Refergin to the question, I want to use the reading of 10 bits from the ADC for the 2 8 bits registers of timer 0. I came up with the idea of multiplying the reading from the ADC by 64(16bits reading approximately), then some how transfer that value to TMR0H and TMR0L. I know that by making the multiplication I am lossing some data.

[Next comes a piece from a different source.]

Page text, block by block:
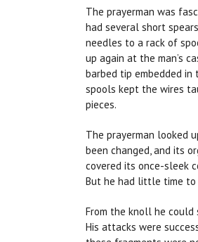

I havent found a way of accomplish the change between the 16 bits register to the 2 8 bits registers. I tried using bit masking with shift operators.

void interrupt ISR(){
    //Check if it is TMR0 Overflow ISR
    if(INTCONbits.TMR0IE && INTCONbits.TMR0IF){//TMR0 Overflow ISR
            if(giro){
                    if(aux && PORTD == aux){
                        PORTD = 0x01;
                    }else{
                        PORTD <<=1;
                    }
                }else{
                    if(PORTD == 0x01){
                        PORTD = aux;
                    }else{
                        PORTD >>= 1;
                        }
                }    

        TMR0H  = (auxADC && 0xFF00) >> 8;
        TMR0L  = auxADC && 0xFF;
        INTCONbits.TMR0IF = 0;
    }
}

There is no problem compiling the code, but when debuggin the code with the pickit 3 the values of TMR0H and TMR0L dont change properly, they dont update with the low and high part of auxADC.

Thanks a lot!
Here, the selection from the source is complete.